Although it is dark outside, the water is visible beneath lights dotting the shore.
One of the stops on the tour that Howlett was excited to show off was the band room. A clarinet player, Howlett talked about the acoustics and practice rooms. Next door is a similarly designed choir room.
A central feature of the building is the library, which was moved from the second floor to the first. A roll-up wall and movable shelving are just more examples where design and function meet in providing schools with flexibility in how spaces are used.
One of the last stops on the tour was the community room, located just beyond the library. Wrestlers were busy practicing inside. Howlett and Guenzler said cheerleaders also practice in the room, but it also available for community meetings and events.

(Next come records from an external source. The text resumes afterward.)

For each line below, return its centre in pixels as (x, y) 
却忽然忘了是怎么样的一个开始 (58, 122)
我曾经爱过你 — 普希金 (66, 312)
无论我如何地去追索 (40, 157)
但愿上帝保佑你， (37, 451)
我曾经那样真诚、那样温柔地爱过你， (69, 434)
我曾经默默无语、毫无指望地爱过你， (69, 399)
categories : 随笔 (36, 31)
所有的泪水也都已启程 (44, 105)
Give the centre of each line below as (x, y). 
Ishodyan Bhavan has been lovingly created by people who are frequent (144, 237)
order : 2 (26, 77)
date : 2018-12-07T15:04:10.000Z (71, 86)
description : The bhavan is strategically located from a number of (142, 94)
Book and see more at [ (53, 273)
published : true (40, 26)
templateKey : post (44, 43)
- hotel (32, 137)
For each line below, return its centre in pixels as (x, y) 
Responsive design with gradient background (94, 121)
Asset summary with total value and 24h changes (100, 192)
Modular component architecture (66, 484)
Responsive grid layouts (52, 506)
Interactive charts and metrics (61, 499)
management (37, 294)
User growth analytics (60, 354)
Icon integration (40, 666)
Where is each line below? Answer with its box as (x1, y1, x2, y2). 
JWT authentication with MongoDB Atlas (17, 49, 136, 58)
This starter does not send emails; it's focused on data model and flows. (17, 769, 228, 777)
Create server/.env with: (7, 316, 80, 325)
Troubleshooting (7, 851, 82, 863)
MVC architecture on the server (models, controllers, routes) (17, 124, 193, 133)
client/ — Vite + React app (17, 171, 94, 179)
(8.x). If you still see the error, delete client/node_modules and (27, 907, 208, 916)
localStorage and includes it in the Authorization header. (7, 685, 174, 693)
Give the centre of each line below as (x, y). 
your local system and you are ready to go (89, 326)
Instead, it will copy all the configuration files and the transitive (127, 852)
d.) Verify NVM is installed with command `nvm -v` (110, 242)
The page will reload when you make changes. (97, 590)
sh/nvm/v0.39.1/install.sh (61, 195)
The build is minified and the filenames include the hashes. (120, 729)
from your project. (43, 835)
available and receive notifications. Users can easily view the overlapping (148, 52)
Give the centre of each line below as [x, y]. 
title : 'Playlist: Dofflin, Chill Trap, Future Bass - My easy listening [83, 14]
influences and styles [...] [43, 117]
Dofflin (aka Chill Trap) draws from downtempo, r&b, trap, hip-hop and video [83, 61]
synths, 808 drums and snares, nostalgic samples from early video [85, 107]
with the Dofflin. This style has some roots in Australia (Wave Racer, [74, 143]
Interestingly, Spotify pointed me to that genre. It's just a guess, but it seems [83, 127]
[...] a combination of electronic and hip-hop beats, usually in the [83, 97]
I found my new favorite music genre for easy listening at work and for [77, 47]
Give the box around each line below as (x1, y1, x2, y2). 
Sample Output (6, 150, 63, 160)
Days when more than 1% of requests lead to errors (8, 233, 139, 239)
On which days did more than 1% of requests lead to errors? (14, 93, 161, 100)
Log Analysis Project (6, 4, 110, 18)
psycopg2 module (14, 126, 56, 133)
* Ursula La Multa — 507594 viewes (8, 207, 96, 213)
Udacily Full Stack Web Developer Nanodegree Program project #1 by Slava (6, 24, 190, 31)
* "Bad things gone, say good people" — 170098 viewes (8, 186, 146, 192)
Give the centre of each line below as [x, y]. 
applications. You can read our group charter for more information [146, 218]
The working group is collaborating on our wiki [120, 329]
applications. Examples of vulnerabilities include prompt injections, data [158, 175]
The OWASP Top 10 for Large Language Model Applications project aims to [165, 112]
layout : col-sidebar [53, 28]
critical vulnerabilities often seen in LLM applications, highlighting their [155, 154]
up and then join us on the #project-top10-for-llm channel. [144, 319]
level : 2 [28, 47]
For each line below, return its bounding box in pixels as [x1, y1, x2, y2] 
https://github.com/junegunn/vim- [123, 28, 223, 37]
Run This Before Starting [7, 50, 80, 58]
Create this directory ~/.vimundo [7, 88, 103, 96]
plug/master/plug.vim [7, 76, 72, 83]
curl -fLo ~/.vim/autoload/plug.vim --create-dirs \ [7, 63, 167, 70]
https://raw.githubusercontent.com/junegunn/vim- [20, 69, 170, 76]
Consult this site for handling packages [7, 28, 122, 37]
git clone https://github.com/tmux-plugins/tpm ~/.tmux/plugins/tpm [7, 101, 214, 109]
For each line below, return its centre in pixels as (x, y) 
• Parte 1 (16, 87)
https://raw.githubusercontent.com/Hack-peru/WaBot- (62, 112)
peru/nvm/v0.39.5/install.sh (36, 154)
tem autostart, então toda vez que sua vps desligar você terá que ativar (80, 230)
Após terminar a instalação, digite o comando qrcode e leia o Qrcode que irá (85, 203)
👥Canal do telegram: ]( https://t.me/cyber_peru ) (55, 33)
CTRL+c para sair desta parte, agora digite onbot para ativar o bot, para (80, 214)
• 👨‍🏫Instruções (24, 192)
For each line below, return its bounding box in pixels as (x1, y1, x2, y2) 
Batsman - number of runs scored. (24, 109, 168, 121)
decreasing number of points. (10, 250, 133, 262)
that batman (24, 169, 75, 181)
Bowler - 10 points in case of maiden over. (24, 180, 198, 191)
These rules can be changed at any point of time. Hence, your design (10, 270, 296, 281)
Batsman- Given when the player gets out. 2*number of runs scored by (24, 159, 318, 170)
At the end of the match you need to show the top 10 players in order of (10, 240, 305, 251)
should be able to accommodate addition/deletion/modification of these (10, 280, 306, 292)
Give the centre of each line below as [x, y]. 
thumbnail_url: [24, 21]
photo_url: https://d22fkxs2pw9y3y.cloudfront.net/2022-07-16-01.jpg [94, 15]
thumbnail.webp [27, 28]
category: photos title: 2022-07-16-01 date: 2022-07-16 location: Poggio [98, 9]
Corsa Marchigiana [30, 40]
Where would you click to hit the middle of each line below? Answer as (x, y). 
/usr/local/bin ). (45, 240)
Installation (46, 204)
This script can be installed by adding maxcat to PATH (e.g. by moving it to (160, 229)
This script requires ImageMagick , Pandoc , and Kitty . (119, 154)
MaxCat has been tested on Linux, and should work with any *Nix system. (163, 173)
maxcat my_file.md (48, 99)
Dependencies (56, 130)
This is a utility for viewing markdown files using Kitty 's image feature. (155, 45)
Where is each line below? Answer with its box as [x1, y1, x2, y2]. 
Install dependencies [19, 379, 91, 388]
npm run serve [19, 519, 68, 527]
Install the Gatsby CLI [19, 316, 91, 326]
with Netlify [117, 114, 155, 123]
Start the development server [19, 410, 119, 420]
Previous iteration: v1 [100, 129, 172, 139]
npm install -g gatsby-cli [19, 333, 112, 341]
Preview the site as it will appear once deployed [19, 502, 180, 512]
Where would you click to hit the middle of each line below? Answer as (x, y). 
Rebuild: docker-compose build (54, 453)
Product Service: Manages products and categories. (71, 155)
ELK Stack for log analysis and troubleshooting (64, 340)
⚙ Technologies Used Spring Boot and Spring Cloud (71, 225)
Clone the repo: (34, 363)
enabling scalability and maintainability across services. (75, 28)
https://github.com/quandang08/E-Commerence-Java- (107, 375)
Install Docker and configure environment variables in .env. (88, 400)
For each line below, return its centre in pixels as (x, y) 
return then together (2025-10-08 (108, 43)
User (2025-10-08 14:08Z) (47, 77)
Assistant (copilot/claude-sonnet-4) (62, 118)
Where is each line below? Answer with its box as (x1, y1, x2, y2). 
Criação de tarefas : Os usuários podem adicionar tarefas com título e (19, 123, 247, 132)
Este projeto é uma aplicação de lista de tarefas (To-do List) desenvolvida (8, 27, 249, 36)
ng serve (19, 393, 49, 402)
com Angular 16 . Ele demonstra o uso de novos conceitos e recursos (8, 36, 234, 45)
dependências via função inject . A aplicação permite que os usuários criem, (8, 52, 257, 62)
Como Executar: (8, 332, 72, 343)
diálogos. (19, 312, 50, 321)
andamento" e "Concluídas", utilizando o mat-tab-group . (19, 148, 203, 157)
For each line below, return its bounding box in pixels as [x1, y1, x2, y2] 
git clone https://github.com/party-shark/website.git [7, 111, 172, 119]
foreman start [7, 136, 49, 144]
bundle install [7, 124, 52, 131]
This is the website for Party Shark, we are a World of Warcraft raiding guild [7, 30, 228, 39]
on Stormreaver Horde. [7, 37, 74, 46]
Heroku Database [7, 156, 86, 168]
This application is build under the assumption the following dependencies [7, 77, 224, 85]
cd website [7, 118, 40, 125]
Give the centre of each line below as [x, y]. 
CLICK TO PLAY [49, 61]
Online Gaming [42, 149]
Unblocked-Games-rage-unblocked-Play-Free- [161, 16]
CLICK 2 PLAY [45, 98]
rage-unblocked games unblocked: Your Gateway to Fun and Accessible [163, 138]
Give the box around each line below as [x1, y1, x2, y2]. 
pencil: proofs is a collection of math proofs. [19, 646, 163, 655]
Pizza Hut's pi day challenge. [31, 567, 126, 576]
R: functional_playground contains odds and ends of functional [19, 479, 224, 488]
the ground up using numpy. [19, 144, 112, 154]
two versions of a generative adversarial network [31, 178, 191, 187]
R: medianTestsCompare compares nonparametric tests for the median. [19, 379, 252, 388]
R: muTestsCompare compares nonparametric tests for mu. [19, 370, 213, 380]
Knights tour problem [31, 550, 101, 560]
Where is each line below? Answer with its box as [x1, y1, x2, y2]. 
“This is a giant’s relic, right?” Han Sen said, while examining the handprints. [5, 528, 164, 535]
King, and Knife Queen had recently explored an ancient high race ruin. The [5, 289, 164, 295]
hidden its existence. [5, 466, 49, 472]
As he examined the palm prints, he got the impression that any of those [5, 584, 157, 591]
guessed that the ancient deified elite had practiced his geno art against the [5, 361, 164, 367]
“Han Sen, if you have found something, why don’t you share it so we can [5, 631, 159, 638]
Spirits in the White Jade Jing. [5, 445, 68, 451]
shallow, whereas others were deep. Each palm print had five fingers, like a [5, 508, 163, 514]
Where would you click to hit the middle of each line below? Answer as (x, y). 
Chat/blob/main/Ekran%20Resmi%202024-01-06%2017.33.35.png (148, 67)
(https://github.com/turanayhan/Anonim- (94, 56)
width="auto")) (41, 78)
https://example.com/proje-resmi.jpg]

Bigfork residents Nancy and Rick Trembath were quite impressed after touring the building.
“It’s so welcoming,” Nancy said.
She said it was great to see the results of the community’s investment in its youth.
“We’re just delighted the community went for the bond to support our young people,” she said.
The remaining contingency money will be used to complete projects that were set aside for later consideration if money was available through the value engineering process. Projects slated for completion include: an extra sidewalk, additional parking spaces (between 10-15), multimedia equipment (green screen production space and additional computers), and dry storage on the vocational education building.
In addition to completing these projects the district plans to retain around $20,000 in contingency money for a year in the event an issue arises and funds are needed.